The results of our study concern a representative sample of operating room department employees. However, they should be carefully interpreted. Although our findings are in line and reaffirm a respectable number of studies worldwide we note that there are also several studies with contradicting outcomes.

We investigated the level of emotional intelligence and the way employees experience occupational stress in the operating room independently and in relation to each other. Our findings results indicate that there is a moderate negative correlation between occupational stress and emotional intelligence.

Further, we examine whether gender differences are likely to affect the level of emotional intelligence and the experience of occupational stress. We found that there is no significant difference among men and women in the level of emotional intelligence in the working environment, but also that there is no significant difference in the way the two genders experience occupational stress. Without doubt, in our study, emotional intelligence cannot be used to differentiate between the two genders. However, considering the controversy of findings in other studies, further research about emotional intelligence for both men and women is necessary, especially for this occupational environment.

In general, our study supports the view that both occupational stress and emotional intelligence should be taken into account in order to improve performance. Therefore we recommend, that hospital managers develop the appropriate working conditions for the employees occupied in their organizations in order to increase emotional intelligence and reduce occupational stress.

Moreover, in this study was made an effort to find out, which of the variables being examined are predicting performance. Specifically, the model explains 17.6% of performance using a) the number of operations b) the occupational stress and c) emotional intelligence. But while occupational stress, workload and emotional intelligence may predict part of the performance, there is no doubt that there are more factors which need to be identified and studied.

Overall we can safely reaffirm that reducing occupational stress and excessive work demands while putting the effort to increase the level of emotional intelligence of employees in the healthcare working communities, performance can be improved. It follows that, the application of motivation strategies and effective communication and recognition techniques among the organization’s members by human resources departments, such results are definitely going to be improved.
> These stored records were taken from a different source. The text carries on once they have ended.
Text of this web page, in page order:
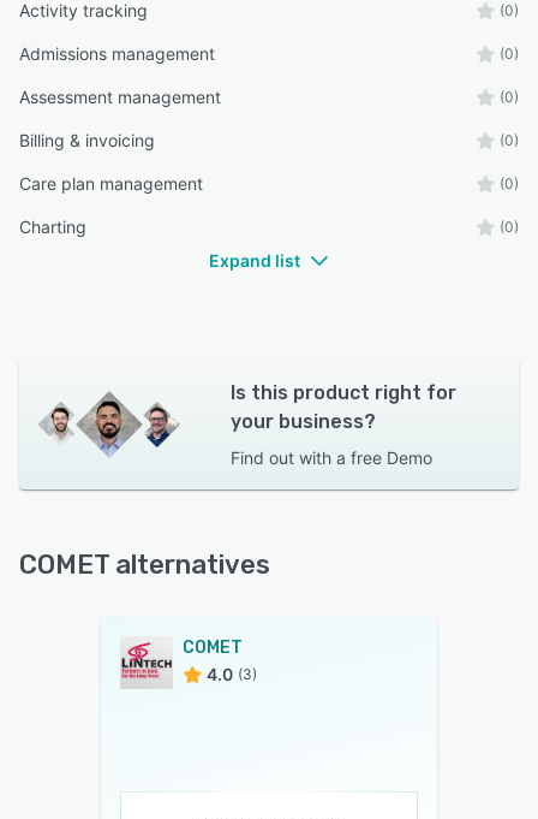
Activity tracking (0)
Admissions management (0)
Assessment management (0)
Billing & invoicing (0)
Care plan management (0)
Charting (0)
Expand list
Is this product right for
your business?
Find out with a free Demo
COMET alternatives
COMET
4.0 (3)
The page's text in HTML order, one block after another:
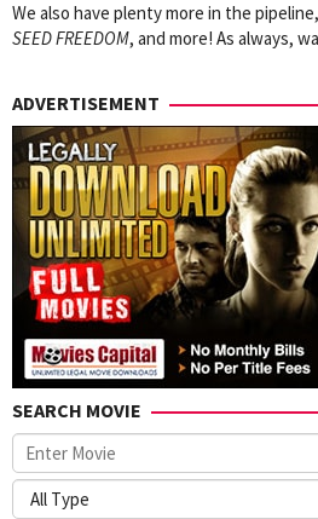
We also have plenty more in the
SEED FREEDOM, and more! As always,
ADVERTISEMENT
SEARCH MOVIE
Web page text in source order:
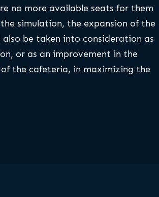
no more available seats for them
simulation, the expansion of the
be taken into consideration as
or as an improvement in the
the cafeteria, in maximizing the
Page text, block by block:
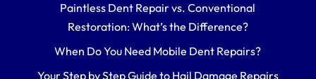
Paintless Dent Repair vs. Conventional
Restoration: What’s the Difference?
When Do You Need Mobile Dent Repairs?
Your Step by Step Guide to Hail Damage Repairs
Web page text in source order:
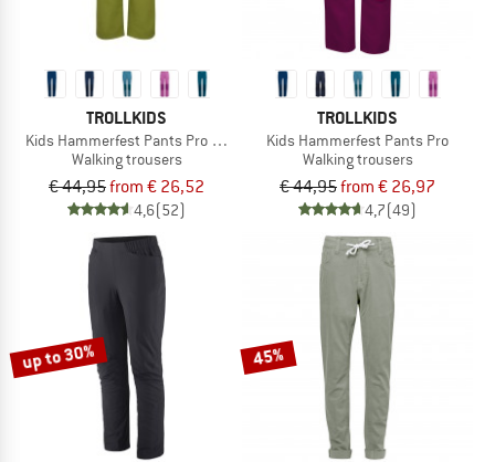
TROLLKIDS
Kids Hammerfest Pants Pro Slim Fit
Walking trousers
€ 44,95from € 26,52
4,6(52)
TROLLKIDS
Kids Hammerfest Pants Pro
Walking trousers
€ 44,95from € 26,97
4,7(49)
up to 30% 45%
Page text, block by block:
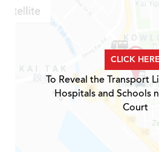
CLICK HERE
To Reveal the Transport
Hospitals and Schools
Court
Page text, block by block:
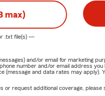
max)
.txtfile(s) —
and/or email for marketing
number and/or email address
and data rates may apply).
or request additional coverage,
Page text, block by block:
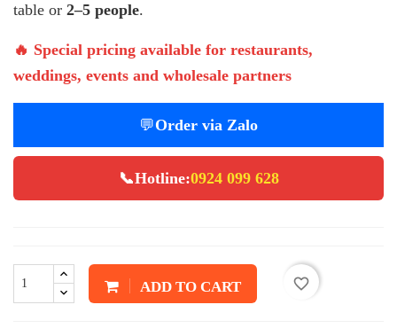
table or 2–5 people.
🔥 Special pricing available for restaurants,
weddings, events and wholesale partners
💬Order via Zalo
📞Hotline:0924 099 628
ADD TO CART favorite_border
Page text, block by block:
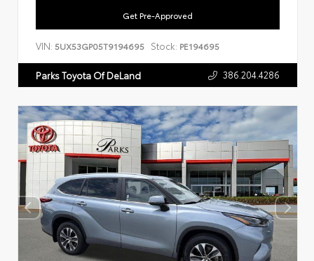
Get Pre-Approved
VIN: 5UX53GP05T9194695 Stock: PE194695
Parks Toyota Of DeLand 386.204.4286
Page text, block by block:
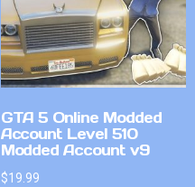
GTA 5 Online Modded
Account Level 510
Modded Account v9
$19.99
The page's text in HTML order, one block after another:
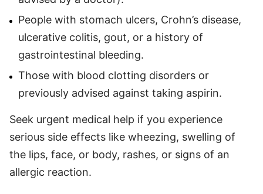
People with stomach ulcers, Crohn’s disease,
ulcerative colitis, gout, or a history of
gastrointestinal bleeding.
Those with blood clotting disorders or
previously advised against taking aspirin.
Seek urgent medical help if you experience
serious side effects like wheezing, swelling of
the lips, face, or body, rashes, or signs of an
allergic reaction.
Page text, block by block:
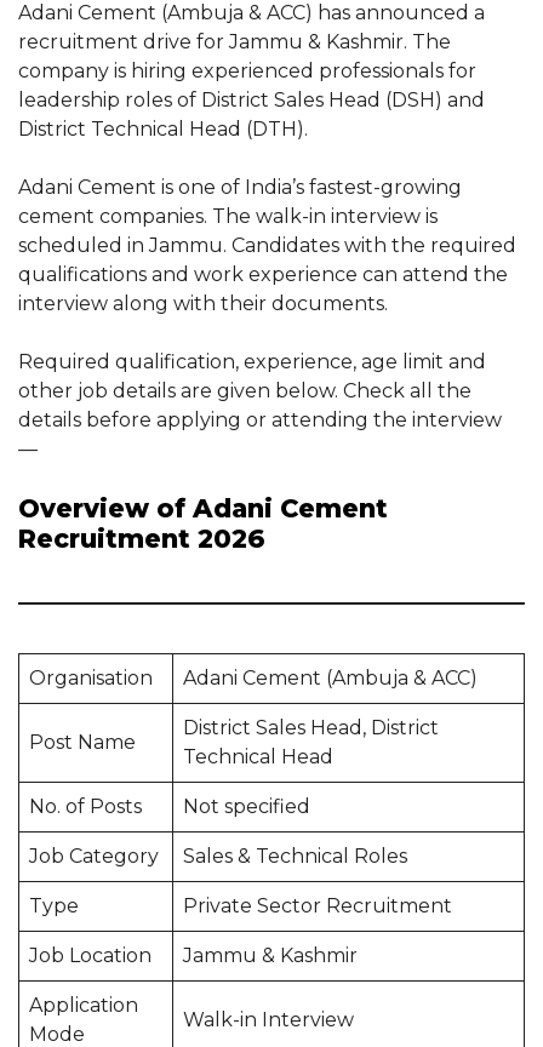
Adani Cement (Ambuja & ACC) has announced a
recruitment drive for Jammu & Kashmir. The
company is hiring experienced professionals for
leadership roles of District Sales Head (DSH) and
District Technical Head (DTH).
Adani Cement is one of India’s fastest-growing
cement companies. The walk-in interview is
scheduled in Jammu. Candidates with the required
qualifications and work experience can attend the
interview along with their documents.
Required qualification, experience, age limit and
other job details are given below. Check all the
details before applying or attending the interview
—
Overview of Adani Cement
Recruitment 2026
Organisation Adani Cement (Ambuja & ACC)
Post Name
District Sales Head, District
Technical Head
No. of Posts Not specified
Job Category Sales & Technical Roles
Type Private Sector Recruitment
Job Location Jammu & Kashmir
Application
Mode
Walk-in Interview

In completing our analysis we investigated whether the number of operations an employee participates in, affects the perception of occupational stress. We found that workload (number of operations) is moderately correlated to occupational stress. Thus employees will perform more efficiently and experience lower levels of occupational stress in a working environment, if they have lower workloads, or if their emotional intelligence is improved, e.g. by encouraging mutual respect of individual needs and emotions among peers and colleagues. Thus, we reaffirm that the development of an employee friendly occupational environment should be the target of the best-performing organizations, including healthcare. Caring for every employee’s personal needs and making use of everyone’s unique capabilities and skills, should be the cornerstones of an efficiently working organization. Overall we believe that this kind of surveys would be more beneficial if carried out at the national level, so that the occupational stress and emotional intelligence among healthcare employees can be studied in depth. We anticipate our small-scale field study to serve as a cornerstone in this direction.

Appendices

Graphics

Pie Chart 1. Percentage of educational status level.

Pie Chart 2. Occupations of employees participate in the sample.

Pie Chart 3. Percentages of the income’s level.

Conflicts of Interest

The authors declare no conflicts of interest.